Directions for this task: Starting from the first line below, repeat the data exactly through to the last.

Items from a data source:
* * * *

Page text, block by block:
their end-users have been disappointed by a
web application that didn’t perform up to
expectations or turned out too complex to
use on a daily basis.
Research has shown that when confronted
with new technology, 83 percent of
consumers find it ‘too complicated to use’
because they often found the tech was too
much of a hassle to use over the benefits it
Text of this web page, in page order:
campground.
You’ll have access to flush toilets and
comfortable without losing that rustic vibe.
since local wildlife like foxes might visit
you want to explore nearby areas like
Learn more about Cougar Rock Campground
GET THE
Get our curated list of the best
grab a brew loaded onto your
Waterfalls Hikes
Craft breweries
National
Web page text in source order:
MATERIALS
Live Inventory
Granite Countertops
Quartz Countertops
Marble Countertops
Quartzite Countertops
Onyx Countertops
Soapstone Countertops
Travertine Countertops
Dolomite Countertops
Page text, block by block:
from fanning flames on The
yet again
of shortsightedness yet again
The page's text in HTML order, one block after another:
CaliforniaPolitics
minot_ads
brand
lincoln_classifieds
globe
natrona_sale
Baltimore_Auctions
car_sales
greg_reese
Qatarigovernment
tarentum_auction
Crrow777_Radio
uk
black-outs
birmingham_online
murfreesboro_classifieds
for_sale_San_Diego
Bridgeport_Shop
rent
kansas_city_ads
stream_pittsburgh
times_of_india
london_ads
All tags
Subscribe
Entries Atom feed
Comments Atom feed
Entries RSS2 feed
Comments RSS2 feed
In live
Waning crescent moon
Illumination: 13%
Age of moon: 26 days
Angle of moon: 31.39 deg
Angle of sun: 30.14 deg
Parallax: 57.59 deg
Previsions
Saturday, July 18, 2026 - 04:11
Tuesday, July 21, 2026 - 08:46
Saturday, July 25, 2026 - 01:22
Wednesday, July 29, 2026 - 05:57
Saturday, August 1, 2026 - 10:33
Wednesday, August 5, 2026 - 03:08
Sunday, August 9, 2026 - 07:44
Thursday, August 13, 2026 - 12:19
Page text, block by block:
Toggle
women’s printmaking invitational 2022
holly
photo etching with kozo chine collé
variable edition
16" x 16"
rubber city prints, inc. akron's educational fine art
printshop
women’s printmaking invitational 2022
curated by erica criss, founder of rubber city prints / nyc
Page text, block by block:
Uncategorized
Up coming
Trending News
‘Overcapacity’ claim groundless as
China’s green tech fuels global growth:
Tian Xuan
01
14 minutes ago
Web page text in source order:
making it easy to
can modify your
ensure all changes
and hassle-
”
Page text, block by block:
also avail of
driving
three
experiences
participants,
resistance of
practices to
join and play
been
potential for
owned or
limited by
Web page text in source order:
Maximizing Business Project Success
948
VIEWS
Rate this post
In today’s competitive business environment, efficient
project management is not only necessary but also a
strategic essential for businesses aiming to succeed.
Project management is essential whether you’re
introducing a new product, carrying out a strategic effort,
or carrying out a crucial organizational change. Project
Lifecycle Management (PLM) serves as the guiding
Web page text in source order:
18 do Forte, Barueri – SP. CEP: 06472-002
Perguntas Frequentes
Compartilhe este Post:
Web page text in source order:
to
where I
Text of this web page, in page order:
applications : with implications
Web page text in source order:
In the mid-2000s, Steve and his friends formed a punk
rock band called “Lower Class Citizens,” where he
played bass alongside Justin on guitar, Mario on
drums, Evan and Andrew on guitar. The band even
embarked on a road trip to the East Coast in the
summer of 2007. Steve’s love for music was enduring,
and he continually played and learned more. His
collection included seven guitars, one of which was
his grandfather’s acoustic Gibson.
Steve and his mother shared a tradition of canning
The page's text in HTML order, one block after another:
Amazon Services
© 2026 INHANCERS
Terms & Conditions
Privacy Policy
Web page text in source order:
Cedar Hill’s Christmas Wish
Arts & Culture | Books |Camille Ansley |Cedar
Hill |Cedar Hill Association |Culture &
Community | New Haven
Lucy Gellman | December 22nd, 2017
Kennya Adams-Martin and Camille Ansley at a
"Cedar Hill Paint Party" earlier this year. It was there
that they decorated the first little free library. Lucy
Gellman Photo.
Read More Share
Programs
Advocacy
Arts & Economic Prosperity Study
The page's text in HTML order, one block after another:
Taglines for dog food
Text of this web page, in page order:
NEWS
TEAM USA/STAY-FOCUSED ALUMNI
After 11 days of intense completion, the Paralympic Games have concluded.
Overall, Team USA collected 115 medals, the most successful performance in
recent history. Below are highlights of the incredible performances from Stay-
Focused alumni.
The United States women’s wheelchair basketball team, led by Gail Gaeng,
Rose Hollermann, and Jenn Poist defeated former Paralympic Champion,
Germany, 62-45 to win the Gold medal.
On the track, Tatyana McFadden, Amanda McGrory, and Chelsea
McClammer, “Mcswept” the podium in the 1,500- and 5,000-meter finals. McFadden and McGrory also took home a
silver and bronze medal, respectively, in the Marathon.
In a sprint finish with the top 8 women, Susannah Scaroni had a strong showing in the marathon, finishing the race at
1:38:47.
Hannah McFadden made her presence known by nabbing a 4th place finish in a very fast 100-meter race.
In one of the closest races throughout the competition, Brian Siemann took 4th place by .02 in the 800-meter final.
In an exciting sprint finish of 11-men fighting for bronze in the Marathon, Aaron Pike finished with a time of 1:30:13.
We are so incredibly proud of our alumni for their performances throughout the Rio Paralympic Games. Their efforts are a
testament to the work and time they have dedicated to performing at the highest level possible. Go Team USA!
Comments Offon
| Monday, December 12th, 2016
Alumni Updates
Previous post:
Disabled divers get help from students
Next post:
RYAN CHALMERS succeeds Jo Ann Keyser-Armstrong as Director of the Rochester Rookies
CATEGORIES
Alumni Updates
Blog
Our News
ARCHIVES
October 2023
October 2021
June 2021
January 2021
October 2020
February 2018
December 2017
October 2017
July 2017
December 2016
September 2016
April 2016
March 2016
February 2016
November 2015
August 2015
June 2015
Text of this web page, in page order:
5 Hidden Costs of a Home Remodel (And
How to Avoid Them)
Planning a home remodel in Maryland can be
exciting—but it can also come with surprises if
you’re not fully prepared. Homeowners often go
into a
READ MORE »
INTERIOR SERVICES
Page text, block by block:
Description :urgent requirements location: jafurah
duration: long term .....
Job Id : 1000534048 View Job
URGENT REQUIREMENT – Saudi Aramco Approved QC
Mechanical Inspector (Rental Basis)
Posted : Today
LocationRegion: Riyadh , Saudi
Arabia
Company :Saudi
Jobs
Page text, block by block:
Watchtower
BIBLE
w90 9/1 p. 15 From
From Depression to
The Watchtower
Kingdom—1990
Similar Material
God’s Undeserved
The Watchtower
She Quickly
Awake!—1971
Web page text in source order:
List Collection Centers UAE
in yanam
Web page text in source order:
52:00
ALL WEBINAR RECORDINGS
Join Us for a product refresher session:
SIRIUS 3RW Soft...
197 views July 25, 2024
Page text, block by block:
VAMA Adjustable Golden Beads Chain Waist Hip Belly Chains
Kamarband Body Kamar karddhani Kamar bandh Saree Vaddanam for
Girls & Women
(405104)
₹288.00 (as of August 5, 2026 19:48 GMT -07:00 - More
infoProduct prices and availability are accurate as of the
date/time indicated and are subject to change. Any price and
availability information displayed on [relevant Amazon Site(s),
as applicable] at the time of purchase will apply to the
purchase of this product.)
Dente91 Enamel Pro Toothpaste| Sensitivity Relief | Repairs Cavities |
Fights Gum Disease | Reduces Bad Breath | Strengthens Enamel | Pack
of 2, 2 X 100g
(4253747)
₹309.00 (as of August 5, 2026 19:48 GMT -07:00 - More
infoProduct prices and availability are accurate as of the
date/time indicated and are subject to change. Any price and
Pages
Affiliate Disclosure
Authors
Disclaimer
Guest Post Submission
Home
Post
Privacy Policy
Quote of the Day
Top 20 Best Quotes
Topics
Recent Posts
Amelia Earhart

* * * *

Result of the task:
Page text, block by block:
their end-users have been disappointed by a
web application that didn’t perform up to
expectations or turned out too complex to
use on a daily basis.
Research has shown that when confronted
with new technology, 83 percent of
consumers find it ‘too complicated to use’
because they often found the tech was too
much of a hassle to use over the benefits it
Text of this web page, in page order:
campground.
You’ll have access to flush toilets and
comfortable without losing that rustic vibe.
since local wildlife like foxes might visit
you want to explore nearby areas like
Learn more about Cougar Rock Campground
GET THE
Get our curated list of the best
grab a brew loaded onto your
Waterfalls Hikes
Craft breweries
National
Web page text in source order:
MATERIALS
Live Inventory
Granite Countertops
Quartz Countertops
Marble Countertops
Quartzite Countertops
Onyx Countertops
Soapstone Countertops
Travertine Countertops
Dolomite Countertops
Page text, block by block:
from fanning flames on The
yet again
of shortsightedness yet again
The page's text in HTML order, one block after another:
CaliforniaPolitics
minot_ads
brand
lincoln_classifieds
globe
natrona_sale
Baltimore_Auctions
car_sales
greg_reese
Qatarigovernment
tarentum_auction
Crrow777_Radio
uk
black-outs
birmingham_online
murfreesboro_classifieds
for_sale_San_Diego
Bridgeport_Shop
rent
kansas_city_ads
stream_pittsburgh
times_of_india
london_ads
All tags
Subscribe
Entries Atom feed
Comments Atom feed
Entries RSS2 feed
Comments RSS2 feed
In live
Waning crescent moon
Illumination: 13%
Age of moon: 26 days
Angle of moon: 31.39 deg
Angle of sun: 30.14 deg
Parallax: 57.59 deg
Previsions
Saturday, July 18, 2026 - 04:11
Tuesday, July 21, 2026 - 08:46
Saturday, July 25, 2026 - 01:22
Wednesday, July 29, 2026 - 05:57
Saturday, August 1, 2026 - 10:33
Wednesday, August 5, 2026 - 03:08
Sunday, August 9, 2026 - 07:44
Thursday, August 13, 2026 - 12:19
Page text, block by block:
Toggle
women’s printmaking invitational 2022
holly
photo etching with kozo chine collé
variable edition
16" x 16"
rubber city prints, inc. akron's educational fine art
printshop
women’s printmaking invitational 2022
curated by erica criss, founder of rubber city prints / nyc
Page text, block by block:
Uncategorized
Up coming
Trending News
‘Overcapacity’ claim groundless as
China’s green tech fuels global growth:
Tian Xuan
01
14 minutes ago
Web page text in source order:
making it easy to
can modify your
ensure all changes
and hassle-
”
Page text, block by block:
also avail of
driving
three
experiences
participants,
resistance of
practices to
join and play
been
potential for
owned or
limited by
Web page text in source order:
Maximizing Business Project Success
948
VIEWS
Rate this post
In today’s competitive business environment, efficient
project management is not only necessary but also a
strategic essential for businesses aiming to succeed.
Project management is essential whether you’re
introducing a new product, carrying out a strategic effort,
or carrying out a crucial organizational change. Project
Lifecycle Management (PLM) serves as the guiding
Web page text in source order:
18 do Forte, Barueri – SP. CEP: 06472-002
Perguntas Frequentes
Compartilhe este Post:
Web page text in source order:
to
where I
Text of this web page, in page order:
applications : with implications
Web page text in source order:
In the mid-2000s, Steve and his friends formed a punk
rock band called “Lower Class Citizens,” where he
played bass alongside Justin on guitar, Mario on
drums, Evan and Andrew on guitar. The band even
embarked on a road trip to the East Coast in the
summer of 2007. Steve’s love for music was enduring,
and he continually played and learned more. His
collection included seven guitars, one of which was
his grandfather’s acoustic Gibson.
Steve and his mother shared a tradition of canning
The page's text in HTML order, one block after another:
Amazon Services
© 2026 INHANCERS
Terms & Conditions
Privacy Policy
Web page text in source order:
Cedar Hill’s Christmas Wish
Arts & Culture | Books |Camille Ansley |Cedar
Hill |Cedar Hill Association |Culture &
Community | New Haven
Lucy Gellman | December 22nd, 2017
Kennya Adams-Martin and Camille Ansley at a
"Cedar Hill Paint Party" earlier this year. It was there
that they decorated the first little free library. Lucy
Gellman Photo.
Read More Share
Programs
Advocacy
Arts & Economic Prosperity Study
The page's text in HTML order, one block after another:
Taglines for dog food
Text of this web page, in page order:
NEWS
TEAM USA/STAY-FOCUSED ALUMNI
After 11 days of intense completion, the Paralympic Games have concluded.
Overall, Team USA collected 115 medals, the most successful performance in
recent history. Below are highlights of the incredible performances from Stay-
Focused alumni.
The United States women’s wheelchair basketball team, led by Gail Gaeng,
Rose Hollermann, and Jenn Poist defeated former Paralympic Champion,
Germany, 62-45 to win the Gold medal.
On the track, Tatyana McFadden, Amanda McGrory, and Chelsea
McClammer, “Mcswept” the podium in the 1,500- and 5,000-meter finals. McFadden and McGrory also took home a
silver and bronze medal, respectively, in the Marathon.
In a sprint finish with the top 8 women, Susannah Scaroni had a strong showing in the marathon, finishing the race at
1:38:47.
Hannah McFadden made her presence known by nabbing a 4th place finish in a very fast 100-meter race.
In one of the closest races throughout the competition, Brian Siemann took 4th place by .02 in the 800-meter final.
In an exciting sprint finish of 11-men fighting for bronze in the Marathon, Aaron Pike finished with a time of 1:30:13.
We are so incredibly proud of our alumni for their performances throughout the Rio Paralympic Games. Their efforts are a
testament to the work and time they have dedicated to performing at the highest level possible. Go Team USA!
Comments Offon
| Monday, December 12th, 2016
Alumni Updates
Previous post:
Disabled divers get help from students
Next post:
RYAN CHALMERS succeeds Jo Ann Keyser-Armstrong as Director of the Rochester Rookies
CATEGORIES
Alumni Updates
Blog
Our News
ARCHIVES
October 2023
October 2021
June 2021
January 2021
October 2020
February 2018
December 2017
October 2017
July 2017
December 2016
September 2016
April 2016
March 2016
February 2016
November 2015
August 2015
June 2015
Text of this web page, in page order:
5 Hidden Costs of a Home Remodel (And
How to Avoid Them)
Planning a home remodel in Maryland can be
exciting—but it can also come with surprises if
you’re not fully prepared. Homeowners often go
into a
READ MORE »
INTERIOR SERVICES
Page text, block by block:
Description :urgent requirements location: jafurah
duration: long term .....
Job Id : 1000534048 View Job
URGENT REQUIREMENT – Saudi Aramco Approved QC
Mechanical Inspector (Rental Basis)
Posted : Today
LocationRegion: Riyadh , Saudi
Arabia
Company :Saudi
Jobs
Page text, block by block:
Watchtower
BIBLE
w90 9/1 p. 15 From
From Depression to
The Watchtower
Kingdom—1990
Similar Material
God’s Undeserved
The Watchtower
She Quickly
Awake!—1971
Web page text in source order:
List Collection Centers UAE
in yanam
Web page text in source order:
52:00
ALL WEBINAR RECORDINGS
Join Us for a product refresher session:
SIRIUS 3RW Soft...
197 views July 25, 2024
Page text, block by block:
VAMA Adjustable Golden Beads Chain Waist Hip Belly Chains
Kamarband Body Kamar karddhani Kamar bandh Saree Vaddanam for
Girls & Women
(405104)
₹288.00 (as of August 5, 2026 19:48 GMT -07:00 - More
infoProduct prices and availability are accurate as of the
date/time indicated and are subject to change. Any price and
availability information displayed on [relevant Amazon Site(s),
as applicable] at the time of purchase will apply to the
purchase of this product.)
Dente91 Enamel Pro Toothpaste| Sensitivity Relief | Repairs Cavities |
Fights Gum Disease | Reduces Bad Breath | Strengthens Enamel | Pack
of 2, 2 X 100g
(4253747)
₹309.00 (as of August 5, 2026 19:48 GMT -07:00 - More
infoProduct prices and availability are accurate as of the
date/time indicated and are subject to change. Any price and
Pages
Affiliate Disclosure
Authors
Disclaimer
Guest Post Submission
Home
Post
Privacy Policy
Quote of the Day
Top 20 Best Quotes
Topics
Recent Posts
Amelia Earhart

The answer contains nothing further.